The activation energy for a particular reaction is 83.1 kJ/mol. By what factor will the rate constant increase when the temperature is increased from 550.0 degrees C to 60.0 degrees C?

The temperature dependence of a reaction rate is described by the Arrhenius equation, which relates how the rate constant changes with temperature through the activation energy. The ratio of rate constants at two temperatures is k2/k1 = exp[ -Ea/R (1/T2 − 1/T1) ], where Ea is the activation energy and R is the gas constant.

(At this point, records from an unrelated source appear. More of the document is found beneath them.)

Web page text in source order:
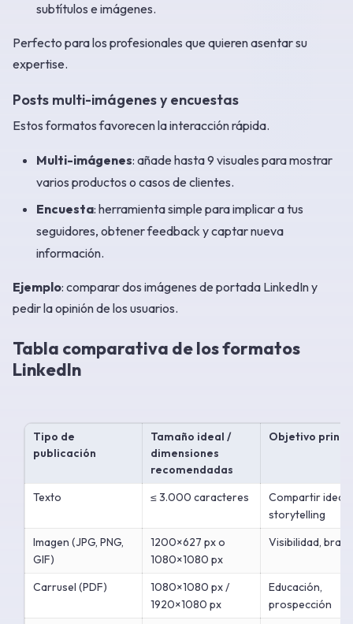
subtítulos e imágenes.
Perfecto para los profesionales que quieren asentar su
expertise.
Posts multi-imágenes y encuestas
Estos formatos favorecen la interacción rápida.
Multi-imágenes: añade hasta 9 visuales para mostrar
varios productos o casos de clientes.
Encuesta: herramienta simple para implicar a tus
seguidores, obtener feedback y captar nueva
información.
Ejemplo: comparar dos imágenes de portada LinkedIn y
pedir la opinión de los usuarios.
Tabla comparativa de los formatos
LinkedIn
Tipo de
publicación
Tamaño ideal /
dimensiones
recomendadas
Objetivo
Texto ≤ 3.000 caracteres
Compartir idea,
storytelling
Imagen (JPG, PNG,
GIF)
1200×627 px o
1080×1080 px
Visibilidad,
Carrusel (PDF)
1080×1080 px /
1920×1080 px
Educación,
prospección
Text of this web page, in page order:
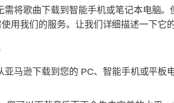
将歌曲下载到智能手机或笔记本电脑
用我们的服务。让我们详细描述一下它
马逊下载到您的 PC、智能手机或平板
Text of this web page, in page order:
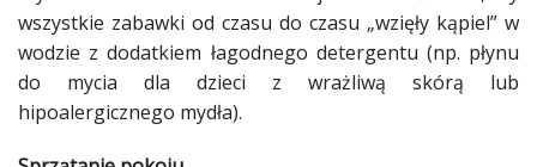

Convert the given temperatures to kelvin: T1 = 550.0°C + 273.15 = 823.15 K, T2 = 60.0°C + 273.15 = 333.15 K. Compute the difference in reciprocals: 1/T2 − 1/T1 ≈ 0.003001 − 0.001214 = 0.001787 K⁻¹. With Ea = 83.1 kJ/mol = 83,100 J/mol and R = 8.314 J/mol·K, Ea/R ≈ 10,005 K. Then the exponent is −(Ea/R)(1/T2 − 1/T1) ≈ −10,005 × 0.001787 ≈ −17.9. Therefore k2/k1 ≈ e^(−17.9) ≈ 1.8 × 10⁻⁸. So cooling from 550.0°C to 60.0°C would decrease the rate constant by about eight orders of magnitude (a factor of roughly 1.8 × 10⁻⁸).